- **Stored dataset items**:
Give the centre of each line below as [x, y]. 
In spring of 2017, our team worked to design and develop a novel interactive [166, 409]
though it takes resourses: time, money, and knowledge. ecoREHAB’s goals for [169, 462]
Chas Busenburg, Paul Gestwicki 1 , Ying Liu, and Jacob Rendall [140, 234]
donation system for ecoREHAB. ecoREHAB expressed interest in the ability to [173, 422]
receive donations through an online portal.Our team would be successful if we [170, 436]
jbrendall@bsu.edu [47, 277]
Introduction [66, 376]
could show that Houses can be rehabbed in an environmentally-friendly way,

- **Your goal**:
An exact copy of every line from the one containing "donation system for" through the last line of the entries is required; please add nothing.

- **Solution**:
donation system for ecoREHAB. ecoREHAB expressed interest in the ability to [173, 422]
receive donations through an online portal.Our team would be successful if we [170, 436]
jbrendall@bsu.edu [47, 277]
Introduction [66, 376]
could show that Houses can be rehabbed in an environmentally-friendly way,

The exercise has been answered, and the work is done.